Among the entries that follow, find every line with the word "vector" and copy it.

Entries taken from a collection:
_____

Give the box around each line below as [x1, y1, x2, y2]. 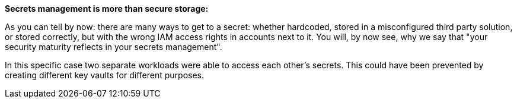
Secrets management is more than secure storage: [5, 4, 209, 14]
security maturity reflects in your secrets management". [5, 42, 222, 52]
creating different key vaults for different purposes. [5, 70, 205, 80]
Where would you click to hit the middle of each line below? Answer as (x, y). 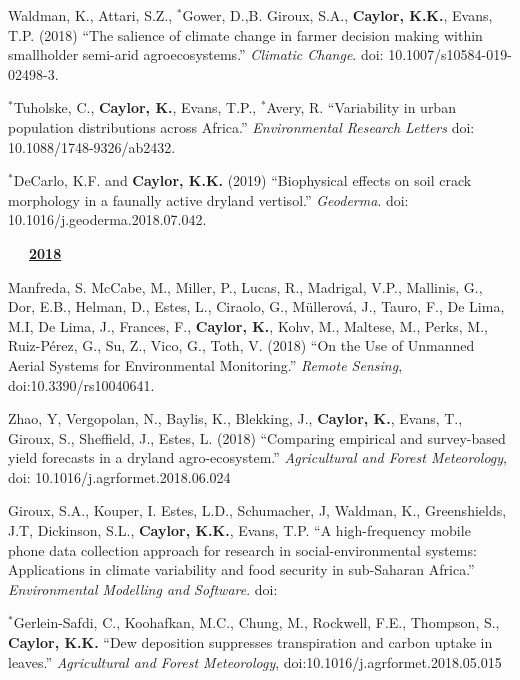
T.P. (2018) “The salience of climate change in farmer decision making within (245, 34)
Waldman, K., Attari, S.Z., (90, 15)
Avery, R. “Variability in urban (361, 107)
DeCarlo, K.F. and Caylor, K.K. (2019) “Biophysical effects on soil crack (242, 180)
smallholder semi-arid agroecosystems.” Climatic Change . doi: (196, 54)
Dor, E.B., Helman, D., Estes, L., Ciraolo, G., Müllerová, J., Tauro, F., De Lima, (256, 306)
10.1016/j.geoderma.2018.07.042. (107, 219)
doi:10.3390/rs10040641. (81, 384)
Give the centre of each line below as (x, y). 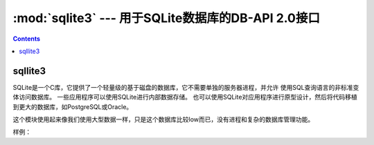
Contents (27, 39)
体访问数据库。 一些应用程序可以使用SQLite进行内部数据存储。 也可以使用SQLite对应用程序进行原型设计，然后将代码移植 (185, 97)
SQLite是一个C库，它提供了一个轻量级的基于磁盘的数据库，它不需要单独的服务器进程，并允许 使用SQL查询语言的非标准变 (186, 87)
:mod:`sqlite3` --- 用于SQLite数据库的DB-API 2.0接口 (166, 18)
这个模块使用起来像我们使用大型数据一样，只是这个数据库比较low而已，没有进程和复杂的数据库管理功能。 (163, 119)
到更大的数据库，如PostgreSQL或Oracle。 (73, 106)
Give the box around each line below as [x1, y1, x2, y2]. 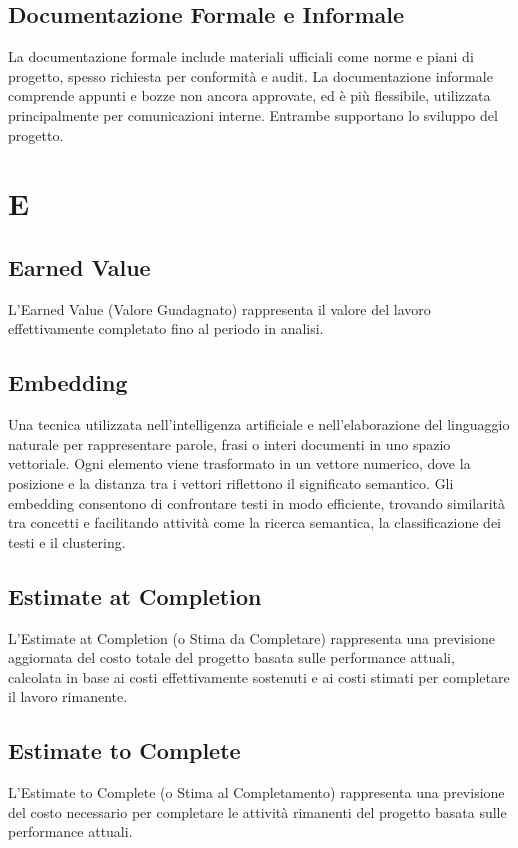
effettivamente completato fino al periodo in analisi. [8, 318, 324, 339]
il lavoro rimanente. [8, 686, 128, 707]
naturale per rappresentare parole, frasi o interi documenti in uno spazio [8, 433, 451, 454]
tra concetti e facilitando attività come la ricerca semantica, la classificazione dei [8, 512, 502, 533]
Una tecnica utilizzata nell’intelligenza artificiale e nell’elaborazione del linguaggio [8, 414, 510, 435]
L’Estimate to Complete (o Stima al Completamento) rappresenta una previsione [8, 782, 505, 803]
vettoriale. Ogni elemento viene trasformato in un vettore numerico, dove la [8, 453, 471, 474]
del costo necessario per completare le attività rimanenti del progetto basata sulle [8, 801, 507, 822]
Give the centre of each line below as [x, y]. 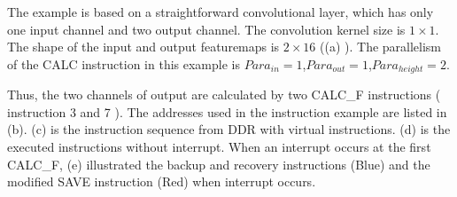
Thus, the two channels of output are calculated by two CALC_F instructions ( [224, 95]
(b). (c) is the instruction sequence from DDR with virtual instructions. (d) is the [229, 129]
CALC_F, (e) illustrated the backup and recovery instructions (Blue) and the [219, 164]
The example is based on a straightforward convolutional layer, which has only [221, 12]
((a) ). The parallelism [381, 47]
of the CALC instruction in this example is [124, 63]
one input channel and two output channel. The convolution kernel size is [206, 29]
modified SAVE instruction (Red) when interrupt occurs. [162, 181]
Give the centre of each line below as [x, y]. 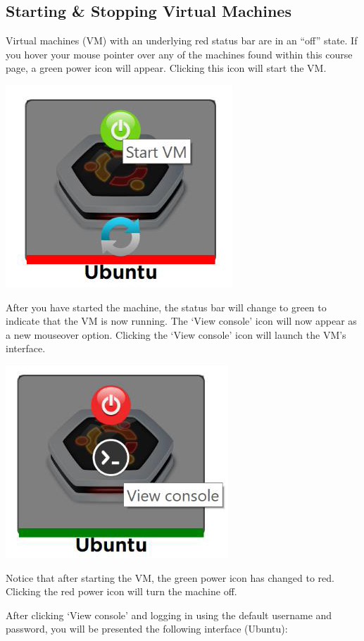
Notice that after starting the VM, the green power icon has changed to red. [170, 577]
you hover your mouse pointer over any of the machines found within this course [179, 54]
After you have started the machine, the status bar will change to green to [166, 307]
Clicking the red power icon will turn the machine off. [121, 591]
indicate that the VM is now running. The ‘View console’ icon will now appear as [181, 321]
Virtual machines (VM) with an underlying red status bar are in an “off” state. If [182, 41]
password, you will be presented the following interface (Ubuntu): [147, 629]
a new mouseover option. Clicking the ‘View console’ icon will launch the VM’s [176, 334]
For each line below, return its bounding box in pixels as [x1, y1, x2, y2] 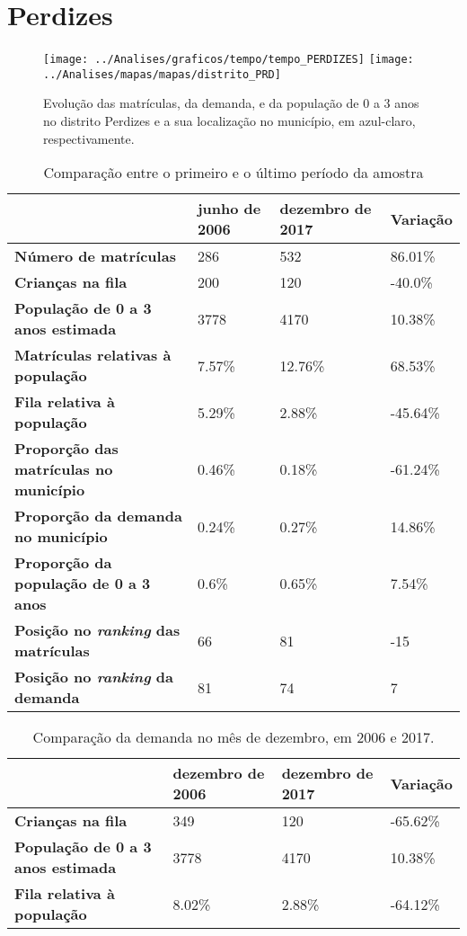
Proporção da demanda [14, 505, 182, 527]
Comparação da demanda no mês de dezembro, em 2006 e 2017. [32, 727, 435, 748]
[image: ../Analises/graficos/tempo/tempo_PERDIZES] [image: [43, 53, 414, 67]
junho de [197, 198, 261, 219]
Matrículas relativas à [14, 344, 172, 366]
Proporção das [14, 438, 119, 459]
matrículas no [14, 459, 113, 480]
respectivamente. [43, 129, 135, 147]
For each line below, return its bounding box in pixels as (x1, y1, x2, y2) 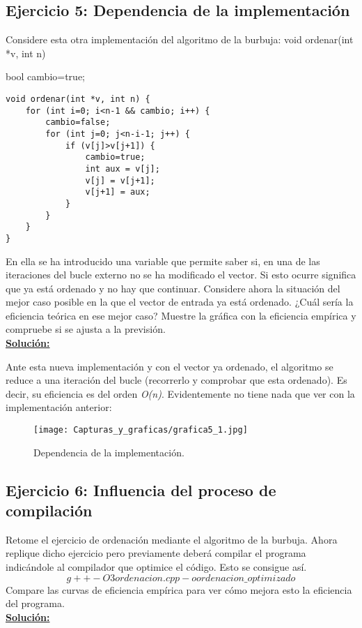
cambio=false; (45, 117, 111, 128)
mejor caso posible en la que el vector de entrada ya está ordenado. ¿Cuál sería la (6, 294, 354, 309)
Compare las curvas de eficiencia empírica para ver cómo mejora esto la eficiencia (6, 582, 352, 597)
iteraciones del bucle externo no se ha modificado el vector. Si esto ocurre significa (6, 267, 356, 282)
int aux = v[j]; (85, 163, 160, 174)
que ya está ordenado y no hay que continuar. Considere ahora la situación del (6, 281, 340, 295)
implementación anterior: (6, 400, 112, 414)
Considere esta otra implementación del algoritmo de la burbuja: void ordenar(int (6, 32, 354, 47)
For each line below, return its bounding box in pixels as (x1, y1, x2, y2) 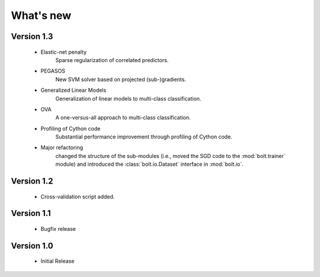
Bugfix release (40, 226, 76, 233)
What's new (11, 9, 72, 22)
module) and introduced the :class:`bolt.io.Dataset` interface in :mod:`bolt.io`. (55, 160, 244, 168)
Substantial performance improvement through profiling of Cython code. (55, 133, 232, 140)
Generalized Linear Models (40, 86, 107, 94)
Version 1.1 (11, 208, 52, 218)
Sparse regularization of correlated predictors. (55, 56, 169, 63)
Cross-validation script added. (40, 193, 115, 200)
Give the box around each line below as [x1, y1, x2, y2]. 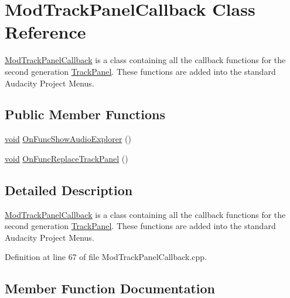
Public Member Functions [5, 105, 165, 123]
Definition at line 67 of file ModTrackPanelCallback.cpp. [5, 251, 207, 263]
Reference [5, 20, 86, 44]
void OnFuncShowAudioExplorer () [5, 133, 132, 145]
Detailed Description [5, 181, 133, 199]
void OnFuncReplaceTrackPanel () [5, 152, 128, 164]
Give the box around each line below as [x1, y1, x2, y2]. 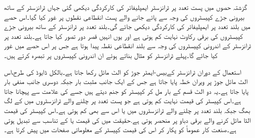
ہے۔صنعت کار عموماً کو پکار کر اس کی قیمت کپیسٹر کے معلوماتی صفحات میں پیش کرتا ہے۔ [4, 124, 236, 135]
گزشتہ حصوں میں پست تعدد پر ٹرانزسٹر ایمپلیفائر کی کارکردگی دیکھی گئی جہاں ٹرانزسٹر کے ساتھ [4, 2, 247, 12]
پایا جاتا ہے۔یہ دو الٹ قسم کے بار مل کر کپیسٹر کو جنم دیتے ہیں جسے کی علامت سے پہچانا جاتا [4, 85, 249, 96]
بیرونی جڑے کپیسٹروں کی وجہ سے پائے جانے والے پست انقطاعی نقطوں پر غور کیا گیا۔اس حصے [4, 11, 245, 22]
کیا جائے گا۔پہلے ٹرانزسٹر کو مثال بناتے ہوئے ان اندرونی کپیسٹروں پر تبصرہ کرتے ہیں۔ [4, 50, 218, 60]
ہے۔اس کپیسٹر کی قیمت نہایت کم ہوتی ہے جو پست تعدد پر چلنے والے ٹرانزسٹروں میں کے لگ [4, 95, 241, 106]
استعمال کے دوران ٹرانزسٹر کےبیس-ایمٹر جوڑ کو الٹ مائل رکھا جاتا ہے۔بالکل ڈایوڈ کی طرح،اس [4, 66, 242, 77]
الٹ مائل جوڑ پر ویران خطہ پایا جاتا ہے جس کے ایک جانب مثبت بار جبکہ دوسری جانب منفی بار [4, 76, 248, 86]
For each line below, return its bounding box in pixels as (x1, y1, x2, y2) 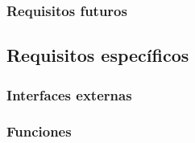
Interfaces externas (6, 84, 132, 104)
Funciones (6, 121, 72, 141)
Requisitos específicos (6, 43, 189, 67)
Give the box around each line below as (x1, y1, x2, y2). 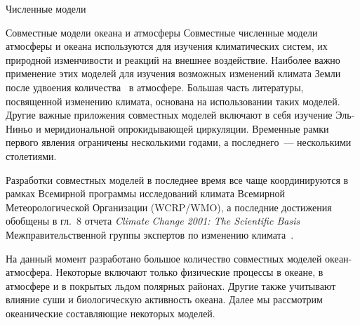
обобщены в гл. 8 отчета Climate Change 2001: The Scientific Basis (6, 213, 300, 228)
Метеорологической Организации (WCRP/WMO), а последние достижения (6, 199, 332, 214)
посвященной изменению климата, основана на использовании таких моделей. (6, 93, 340, 108)
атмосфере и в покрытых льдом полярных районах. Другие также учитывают (6, 278, 336, 293)
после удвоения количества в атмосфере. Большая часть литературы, (6, 79, 304, 94)
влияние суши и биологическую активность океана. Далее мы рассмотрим (6, 292, 323, 307)
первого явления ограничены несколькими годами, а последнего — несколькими (6, 135, 352, 150)
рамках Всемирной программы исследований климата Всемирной (6, 186, 285, 201)
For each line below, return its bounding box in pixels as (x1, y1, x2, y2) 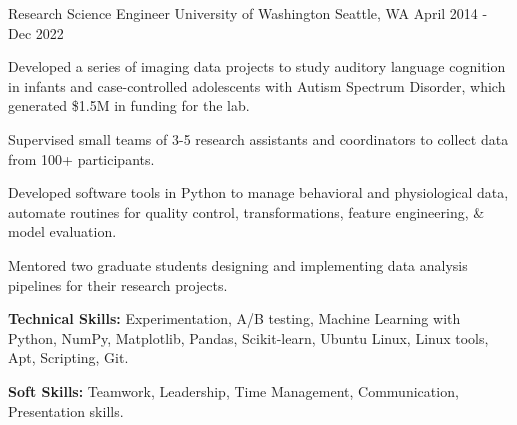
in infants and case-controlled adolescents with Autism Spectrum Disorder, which (8, 75, 506, 96)
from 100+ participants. (8, 148, 155, 169)
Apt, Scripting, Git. (8, 347, 129, 368)
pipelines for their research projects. (8, 274, 228, 295)
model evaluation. (8, 221, 117, 242)
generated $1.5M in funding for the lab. (8, 95, 250, 116)
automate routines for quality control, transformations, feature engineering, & (8, 201, 485, 222)
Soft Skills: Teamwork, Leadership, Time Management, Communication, (8, 380, 459, 401)
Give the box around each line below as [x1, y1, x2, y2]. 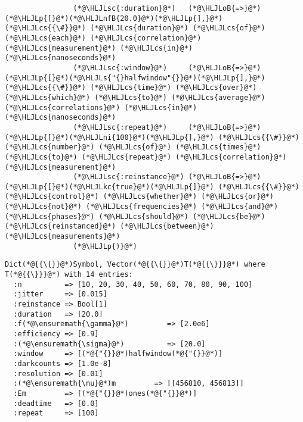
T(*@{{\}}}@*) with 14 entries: [5, 270, 133, 279]
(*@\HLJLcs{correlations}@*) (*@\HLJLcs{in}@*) [5, 103, 197, 112]
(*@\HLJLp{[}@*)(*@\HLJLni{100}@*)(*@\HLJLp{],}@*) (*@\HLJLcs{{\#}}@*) [5, 133, 299, 142]
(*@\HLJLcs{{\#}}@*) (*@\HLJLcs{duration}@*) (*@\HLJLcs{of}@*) [5, 24, 265, 33]
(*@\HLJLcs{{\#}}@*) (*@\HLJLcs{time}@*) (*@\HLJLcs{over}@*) [5, 83, 257, 92]
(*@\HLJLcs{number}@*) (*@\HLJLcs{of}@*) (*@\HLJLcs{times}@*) [5, 143, 261, 152]
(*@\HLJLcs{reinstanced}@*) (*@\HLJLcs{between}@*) [5, 222, 214, 231]
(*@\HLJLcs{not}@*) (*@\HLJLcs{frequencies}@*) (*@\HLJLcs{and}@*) [5, 202, 279, 211]
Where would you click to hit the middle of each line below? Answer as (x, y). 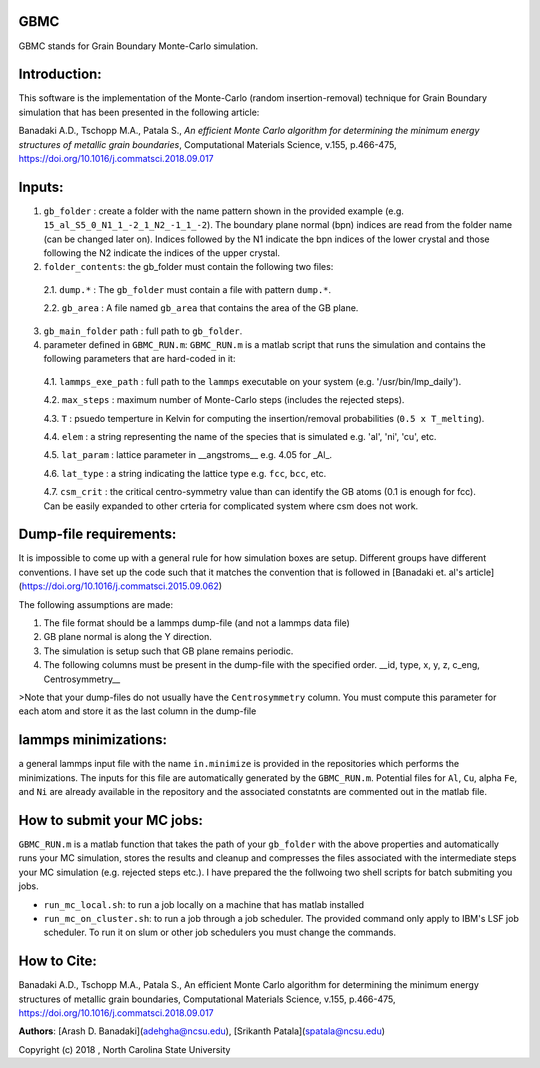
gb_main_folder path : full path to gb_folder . (143, 331)
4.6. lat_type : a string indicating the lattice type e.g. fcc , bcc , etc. (185, 473)
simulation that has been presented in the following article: (139, 112)
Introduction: (60, 74)
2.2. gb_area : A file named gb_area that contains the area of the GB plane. (201, 308)
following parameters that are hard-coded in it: (139, 359)
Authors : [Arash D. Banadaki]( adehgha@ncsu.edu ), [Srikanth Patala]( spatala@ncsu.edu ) (201, 1031)
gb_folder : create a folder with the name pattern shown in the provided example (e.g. (224, 211)

_____

Completed exercise ▸
mejor caso posible en la que el vector de entrada ya está ordenado. ¿Cuál sería la (6, 294, 354, 309)
iteraciones del bucle externo no se ha modificado el vector. Si esto ocurre significa (6, 267, 356, 282)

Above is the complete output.